4.3 Analysis of real data

The feasibility of the proposed method is also evaluated based on real transient disturbance data. Figure 9a presents a real transient disturbance with two small oscillations starting at approximately 0.02969 s and 0.07409 s, as well as a sag starting just after the first oscillation. When utilizing the wavelet method (the mother wavelet is sym8, threshold rule is Heursure, decomposition level is 3, and tuning factors a and m is 0.3 and 3, respectively), the denoising result for Fig. 9a is presented in Fig. 9b. When utilizing the proposed method with N = 2, u = 2, h = 0.3, P = 11, H = 7, α = 2, and δ = 0.3, the denoising and detection results for Fig. 9a are presented in Fig. 9c and d, respectively. Compared with Fig. 9b, c reveals that the proposed method provides a superior denoising effect, which not only makes the denoised signal smoother (as shown in the locally enlarged figures) but also accurately preserves transient disturbance characteristics. The red dashed line in Fig. 9d is the estimated threshold λ calculated based on (18). One can observe that the sharp information can be easily preserved according to the threshold. Figure 9d clearly identifies the occurrences of transient PQDs, which facilitates automatic signal processing by a computer.

Fig. 9

Denoising and detection results for real disturbance data

5 Conclusion

The main purpose of this paper is to introduce a novel method to denoise and detect transient disturbances. The IAKR method is an effective image denoising tool that can not only suppress noise effectively, but also preserve the details in images, such as edges. Based on deep research of this method, the IIAKR method is proposed for transient PQD denoising and detection, which has the advantage of avoiding estimating noise variance and a filter threshold.

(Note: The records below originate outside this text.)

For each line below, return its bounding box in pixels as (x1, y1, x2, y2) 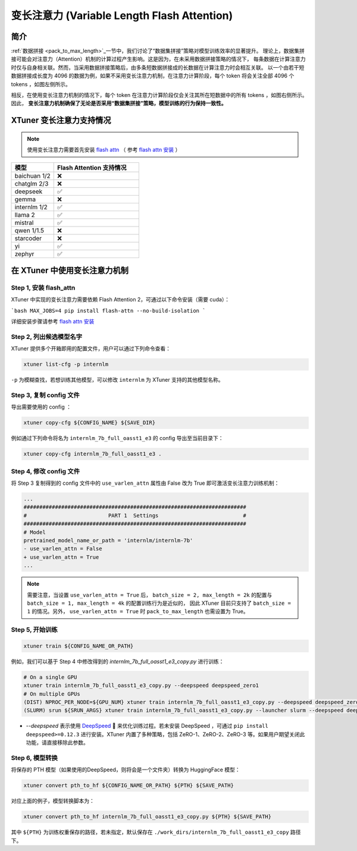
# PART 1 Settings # (23, 512, 247, 519)
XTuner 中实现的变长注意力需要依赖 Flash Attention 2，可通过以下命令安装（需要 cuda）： (11, 296, 230, 303)
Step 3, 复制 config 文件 (11, 391, 80, 400)
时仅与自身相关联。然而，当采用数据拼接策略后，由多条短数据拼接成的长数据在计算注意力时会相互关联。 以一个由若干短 (11, 64, 305, 71)
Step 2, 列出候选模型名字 (11, 332, 83, 341)
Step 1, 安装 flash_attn (11, 283, 76, 291)
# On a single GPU (23, 674, 77, 680)
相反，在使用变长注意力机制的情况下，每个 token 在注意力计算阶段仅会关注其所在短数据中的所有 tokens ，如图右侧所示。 (11, 92, 308, 99)
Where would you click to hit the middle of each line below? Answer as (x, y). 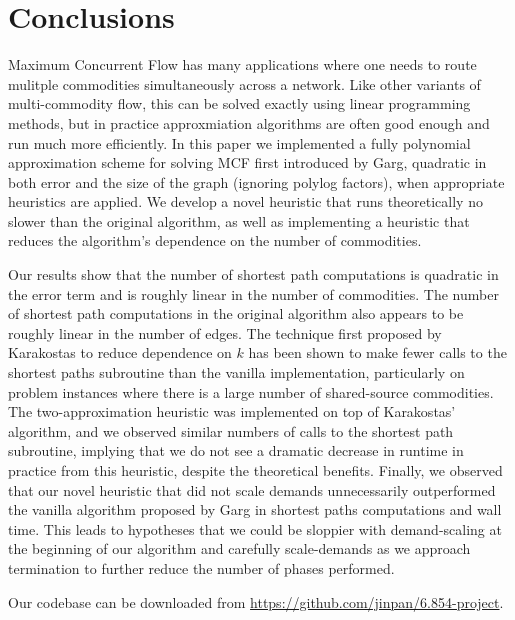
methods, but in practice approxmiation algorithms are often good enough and (249, 122)
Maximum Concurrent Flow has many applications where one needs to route (242, 64)
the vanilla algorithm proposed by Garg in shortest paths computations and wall (255, 509)
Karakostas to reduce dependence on (120, 352)
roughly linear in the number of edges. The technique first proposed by (225, 332)
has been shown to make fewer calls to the (377, 352)
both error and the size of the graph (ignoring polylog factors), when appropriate (256, 181)
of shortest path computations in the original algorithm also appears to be (236, 313)
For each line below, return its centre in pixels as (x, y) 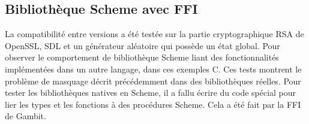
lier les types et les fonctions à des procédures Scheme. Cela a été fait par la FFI (153, 104)
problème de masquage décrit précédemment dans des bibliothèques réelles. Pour (153, 81)
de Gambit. (25, 116)
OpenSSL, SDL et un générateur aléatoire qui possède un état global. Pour (142, 45)
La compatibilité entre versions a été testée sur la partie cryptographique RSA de (154, 34)
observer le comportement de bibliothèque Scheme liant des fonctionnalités (142, 57)
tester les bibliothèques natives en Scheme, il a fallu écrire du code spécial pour (151, 93)
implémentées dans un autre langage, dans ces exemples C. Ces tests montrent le (153, 69)
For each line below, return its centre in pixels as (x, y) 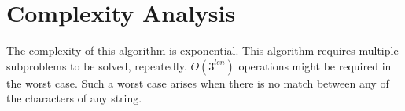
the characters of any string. (74, 98)
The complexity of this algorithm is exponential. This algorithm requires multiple (202, 50)
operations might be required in (315, 65)
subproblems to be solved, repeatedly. (97, 65)
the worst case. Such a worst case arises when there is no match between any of (198, 82)
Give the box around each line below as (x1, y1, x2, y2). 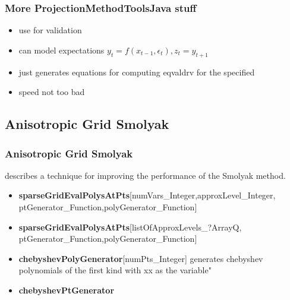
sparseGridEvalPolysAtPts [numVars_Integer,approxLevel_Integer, (18, 189, 276, 201)
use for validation (18, 24, 82, 36)
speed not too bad (18, 86, 85, 98)
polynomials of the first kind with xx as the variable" (18, 264, 212, 276)
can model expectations (18, 43, 105, 56)
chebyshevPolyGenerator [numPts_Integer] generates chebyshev (18, 252, 263, 264)
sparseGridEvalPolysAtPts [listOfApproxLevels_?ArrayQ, (18, 220, 242, 233)
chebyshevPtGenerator (18, 283, 115, 296)

Experimental results demonstrate that the proposed method is effective in transient PQD denoising and can accurately preserve transient disturbance characteristics at sudden change points, even under strong noise conditions. Additionally, it yields good detection and location results for single and combined transient disturbances in different SNR environments. The proposed method has great potential for transient disturbance denoising and detection in PQ monitoring and analysis.